▶ [Action item] Exact copies of all the lines below are required, with the pictures omitted.
[Start of Attachment]
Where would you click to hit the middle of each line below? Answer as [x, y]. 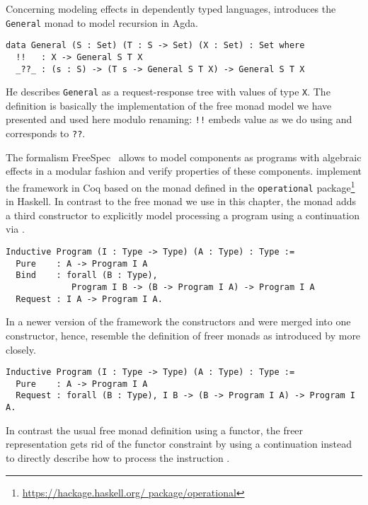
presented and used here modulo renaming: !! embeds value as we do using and [179, 119]
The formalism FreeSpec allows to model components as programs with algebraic [184, 157]
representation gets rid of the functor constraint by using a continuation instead [179, 444]
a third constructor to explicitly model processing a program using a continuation [183, 215]
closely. [21, 349]
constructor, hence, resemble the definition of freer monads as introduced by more [183, 335]
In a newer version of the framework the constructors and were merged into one [178, 321]
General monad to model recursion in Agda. [102, 22]
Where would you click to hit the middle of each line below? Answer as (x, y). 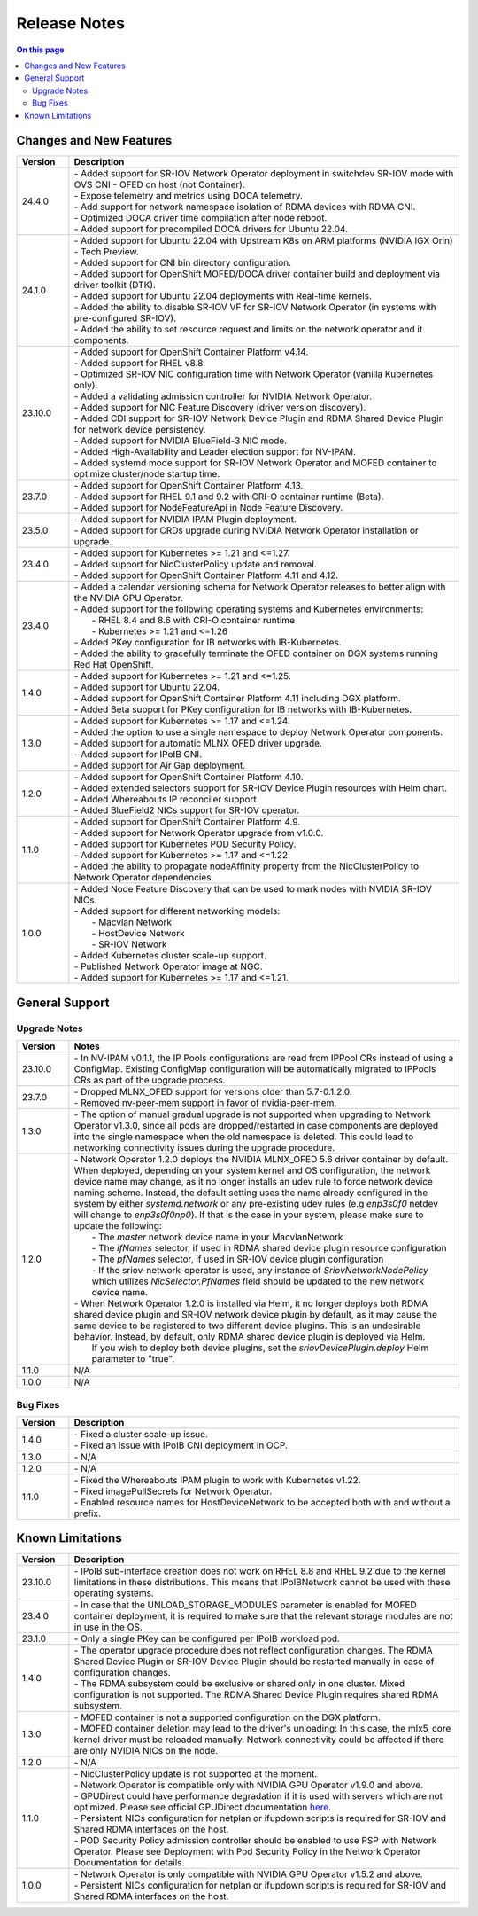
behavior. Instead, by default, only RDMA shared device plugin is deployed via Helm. (250, 1337)
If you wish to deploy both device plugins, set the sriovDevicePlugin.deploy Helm (260, 1348)
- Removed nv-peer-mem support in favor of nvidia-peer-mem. (205, 1103)
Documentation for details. (129, 1863)
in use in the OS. (108, 1627)
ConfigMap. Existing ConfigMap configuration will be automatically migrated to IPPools (255, 1069)
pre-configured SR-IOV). (125, 318)
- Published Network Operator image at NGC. (168, 966)
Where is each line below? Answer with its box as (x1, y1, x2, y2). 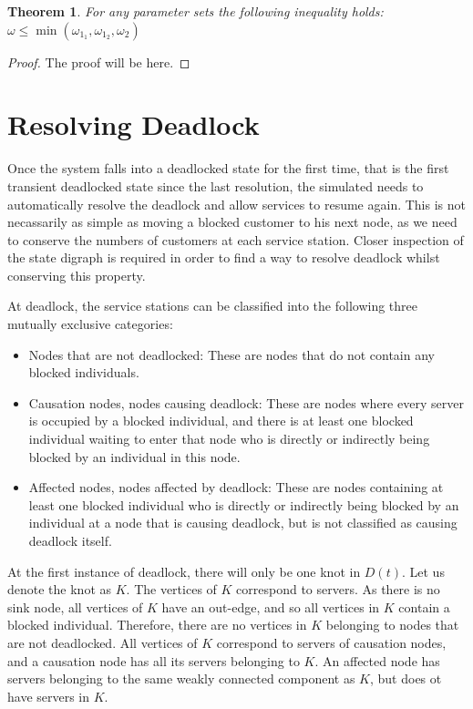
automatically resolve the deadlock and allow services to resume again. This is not (7, 194, 466, 213)
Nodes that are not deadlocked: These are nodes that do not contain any (28, 344, 435, 364)
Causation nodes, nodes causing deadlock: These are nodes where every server (28, 393, 464, 412)
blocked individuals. (28, 363, 139, 382)
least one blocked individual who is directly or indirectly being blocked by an (28, 495, 459, 514)
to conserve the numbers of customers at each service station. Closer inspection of (7, 230, 464, 249)
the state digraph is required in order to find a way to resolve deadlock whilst (7, 248, 440, 267)
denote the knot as (7, 580, 112, 599)
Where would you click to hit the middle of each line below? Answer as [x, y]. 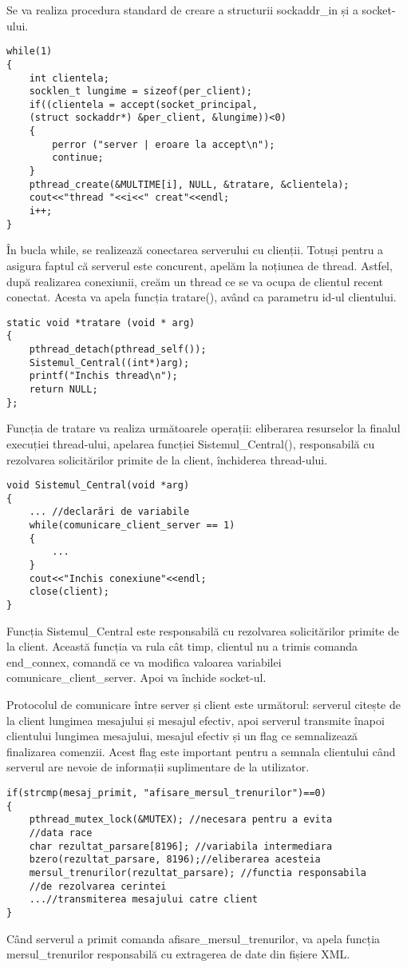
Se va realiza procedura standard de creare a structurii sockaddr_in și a [182, 10]
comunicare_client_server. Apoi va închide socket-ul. [136, 677]
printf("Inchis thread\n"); [103, 376]
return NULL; [63, 390]
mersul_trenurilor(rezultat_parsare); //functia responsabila [198, 872]
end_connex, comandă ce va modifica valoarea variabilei [144, 661]
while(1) [30, 52]
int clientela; [69, 78]
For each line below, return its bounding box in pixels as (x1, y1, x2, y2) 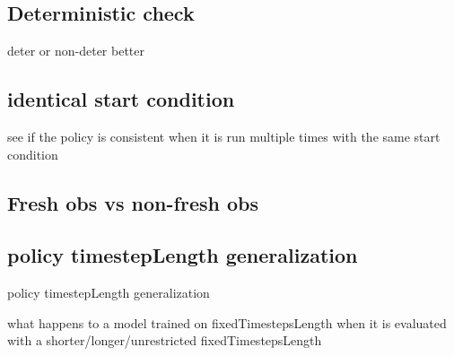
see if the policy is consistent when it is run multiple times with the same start (7, 127, 441, 145)
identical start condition (7, 85, 235, 113)
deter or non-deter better (7, 41, 144, 60)
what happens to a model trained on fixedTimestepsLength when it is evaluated (7, 313, 447, 332)
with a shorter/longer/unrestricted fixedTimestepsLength (7, 331, 322, 350)
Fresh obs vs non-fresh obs (7, 188, 258, 216)
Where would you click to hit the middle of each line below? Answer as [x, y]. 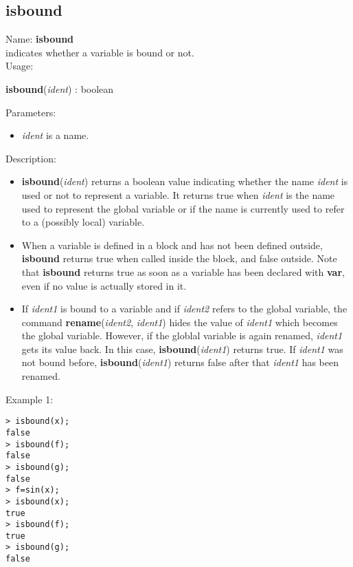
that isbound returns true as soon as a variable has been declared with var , [183, 271]
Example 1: [30, 399]
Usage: [20, 66]
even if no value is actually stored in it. [104, 285]
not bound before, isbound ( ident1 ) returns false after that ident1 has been [180, 362]
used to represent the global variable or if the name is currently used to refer [183, 208]
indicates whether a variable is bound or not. [100, 52]
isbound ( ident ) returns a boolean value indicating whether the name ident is [185, 181]
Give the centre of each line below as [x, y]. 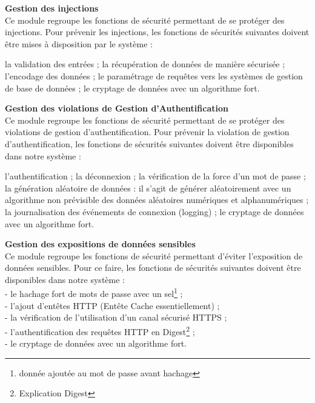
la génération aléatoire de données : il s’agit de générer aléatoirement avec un [148, 188]
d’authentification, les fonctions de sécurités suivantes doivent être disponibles [149, 143]
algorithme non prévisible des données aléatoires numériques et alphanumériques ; [157, 200]
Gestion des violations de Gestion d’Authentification [117, 108]
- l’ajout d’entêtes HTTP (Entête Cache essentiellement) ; [112, 305]
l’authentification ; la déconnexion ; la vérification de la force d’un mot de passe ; [155, 176]
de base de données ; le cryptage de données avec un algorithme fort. [132, 88]
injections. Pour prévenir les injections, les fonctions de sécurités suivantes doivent [157, 32]
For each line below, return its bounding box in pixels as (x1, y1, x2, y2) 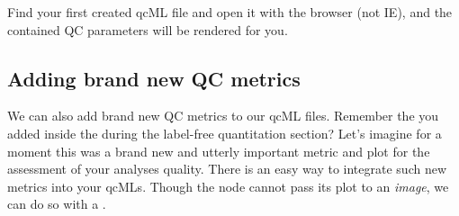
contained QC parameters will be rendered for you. (7, 20, 288, 39)
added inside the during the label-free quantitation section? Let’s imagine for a (7, 123, 442, 142)
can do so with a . (7, 194, 106, 213)
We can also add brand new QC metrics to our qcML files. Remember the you (7, 106, 439, 125)
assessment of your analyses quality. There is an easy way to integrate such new (7, 159, 447, 178)
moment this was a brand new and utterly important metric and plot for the (7, 141, 430, 160)
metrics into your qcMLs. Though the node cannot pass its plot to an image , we (7, 176, 449, 195)
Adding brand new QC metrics (7, 64, 301, 92)
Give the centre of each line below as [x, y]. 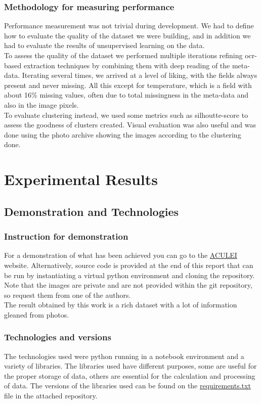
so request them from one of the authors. [68, 295]
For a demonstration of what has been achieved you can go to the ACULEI [121, 255]
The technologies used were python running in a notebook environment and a [124, 356]
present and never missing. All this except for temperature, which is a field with [128, 85]
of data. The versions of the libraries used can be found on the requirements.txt [127, 386]
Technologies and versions [58, 337]
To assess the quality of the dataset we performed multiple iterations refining [123, 55]
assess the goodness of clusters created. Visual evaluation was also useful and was [130, 125]
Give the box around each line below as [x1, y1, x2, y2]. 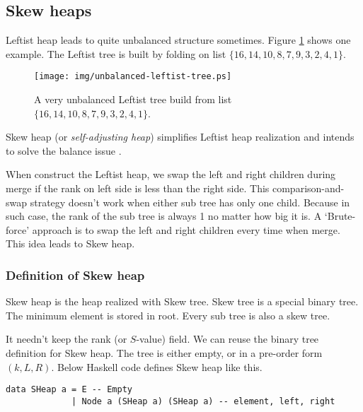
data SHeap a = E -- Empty [6, 384, 132, 395]
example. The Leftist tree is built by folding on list [6, 46, 226, 61]
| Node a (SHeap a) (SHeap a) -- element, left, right [71, 396, 335, 406]
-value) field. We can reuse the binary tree [136, 331, 319, 346]
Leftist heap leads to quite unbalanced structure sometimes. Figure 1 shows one [6, 33, 351, 47]
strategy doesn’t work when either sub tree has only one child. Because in [30, 194, 350, 209]
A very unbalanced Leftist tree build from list [34, 92, 232, 107]
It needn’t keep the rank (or [6, 331, 127, 346]
[End of Attachment]
▶ [Expected answer]
Where would you click to hit the middle of each line below? Answer as [x, y]. 
presented and used here modulo renaming: !! embeds value as we do using and [179, 119]
The formalism FreeSpec allows to model components as programs with algebraic [184, 157]
representation gets rid of the functor constraint by using a continuation instead [179, 444]
a third constructor to explicitly model processing a program using a continuation [183, 215]
closely. [21, 349]
constructor, hence, resemble the definition of freer monads as introduced by more [183, 335]
In a newer version of the framework the constructors and were merged into one [178, 321]
General monad to model recursion in Agda. [102, 22]
Where would you click to hit the middle of each line below? Answer as (x, y). 
behavior. Instead, by default, only RDMA shared device plugin is deployed via Helm. (250, 1337)
If you wish to deploy both device plugins, set the sriovDevicePlugin.deploy Helm (260, 1348)
- Removed nv-peer-mem support in favor of nvidia-peer-mem. (205, 1103)
Documentation for details. (129, 1863)
in use in the OS. (108, 1627)
ConfigMap. Existing ConfigMap configuration will be automatically migrated to IPPools (255, 1069)
pre-configured SR-IOV). (125, 318)
- Published Network Operator image at NGC. (168, 966)
Where is each line below? Answer with its box as (x1, y1, x2, y2). 
automatically resolve the deadlock and allow services to resume again. This is not (7, 194, 466, 213)
Nodes that are not deadlocked: These are nodes that do not contain any (28, 344, 435, 364)
Causation nodes, nodes causing deadlock: These are nodes where every server (28, 393, 464, 412)
blocked individuals. (28, 363, 139, 382)
least one blocked individual who is directly or indirectly being blocked by an (28, 495, 459, 514)
to conserve the numbers of customers at each service station. Closer inspection of (7, 230, 464, 249)
the state digraph is required in order to find a way to resolve deadlock whilst (7, 248, 440, 267)
denote the knot as (7, 580, 112, 599)
Where would you click to hit the middle of each line below? Answer as [x, y]. 
Se va realiza procedura standard de creare a structurii sockaddr_in și a [182, 10]
comunicare_client_server. Apoi va închide socket-ul. [136, 677]
printf("Inchis thread\n"); [103, 376]
return NULL; [63, 390]
mersul_trenurilor(rezultat_parsare); //functia responsabila [198, 872]
end_connex, comandă ce va modifica valoarea variabilei [144, 661]
while(1) [30, 52]
int clientela; [69, 78]
For each line below, return its bounding box in pixels as (x1, y1, x2, y2) 
see if the policy is consistent when it is run multiple times with the same start (7, 127, 441, 145)
identical start condition (7, 85, 235, 113)
deter or non-deter better (7, 41, 144, 60)
what happens to a model trained on fixedTimestepsLength when it is evaluated (7, 313, 447, 332)
with a shorter/longer/unrestricted fixedTimestepsLength (7, 331, 322, 350)
Fresh obs vs non-fresh obs (7, 188, 258, 216)
Where would you click to hit the middle of each line below? Answer as [x, y]. 
that isbound returns true as soon as a variable has been declared with var , [183, 271]
Example 1: [30, 399]
Usage: [20, 66]
even if no value is actually stored in it. [104, 285]
not bound before, isbound ( ident1 ) returns false after that ident1 has been [180, 362]
used to represent the global variable or if the name is currently used to refer [183, 208]
indicates whether a variable is bound or not. [100, 52]
isbound ( ident ) returns a boolean value indicating whether the name ident is [185, 181]
Give the centre of each line below as [x, y]. 
la génération aléatoire de données : il s’agit de générer aléatoirement avec un [148, 188]
d’authentification, les fonctions de sécurités suivantes doivent être disponibles [149, 143]
algorithme non prévisible des données aléatoires numériques et alphanumériques ; [157, 200]
Gestion des violations de Gestion d’Authentification [117, 108]
- l’ajout d’entêtes HTTP (Entête Cache essentiellement) ; [112, 305]
l’authentification ; la déconnexion ; la vérification de la force d’un mot de passe ; [155, 176]
de base de données ; le cryptage de données avec un algorithme fort. [132, 88]
injections. Pour prévenir les injections, les fonctions de sécurités suivantes doivent [157, 32]
For each line below, return its bounding box in pixels as (x1, y1, x2, y2) 
contained QC parameters will be rendered for you. (7, 20, 288, 39)
added inside the during the label-free quantitation section? Let’s imagine for a (7, 123, 442, 142)
can do so with a . (7, 194, 106, 213)
We can also add brand new QC metrics to our qcML files. Remember the you (7, 106, 439, 125)
assessment of your analyses quality. There is an easy way to integrate such new (7, 159, 447, 178)
moment this was a brand new and utterly important metric and plot for the (7, 141, 430, 160)
metrics into your qcMLs. Though the node cannot pass its plot to an image , we (7, 176, 449, 195)
Adding brand new QC metrics (7, 64, 301, 92)
Give the centre of each line below as [x, y]. 
so request them from one of the authors. [68, 295]
For a demonstration of what has been achieved you can go to the ACULEI [121, 255]
The technologies used were python running in a notebook environment and a [124, 356]
present and never missing. All this except for temperature, which is a field with [128, 85]
of data. The versions of the libraries used can be found on the requirements.txt [127, 386]
Technologies and versions [58, 337]
To assess the quality of the dataset we performed multiple iterations refining [123, 55]
assess the goodness of clusters created. Visual evaluation was also useful and was [130, 125]
Give the box around each line below as [x1, y1, x2, y2]. 
data SHeap a = E -- Empty [6, 384, 132, 395]
example. The Leftist tree is built by folding on list [6, 46, 226, 61]
| Node a (SHeap a) (SHeap a) -- element, left, right [71, 396, 335, 406]
-value) field. We can reuse the binary tree [136, 331, 319, 346]
Leftist heap leads to quite unbalanced structure sometimes. Figure 1 shows one [6, 33, 351, 47]
strategy doesn’t work when either sub tree has only one child. Because in [30, 194, 350, 209]
A very unbalanced Leftist tree build from list [34, 92, 232, 107]
It needn’t keep the rank (or [6, 331, 127, 346]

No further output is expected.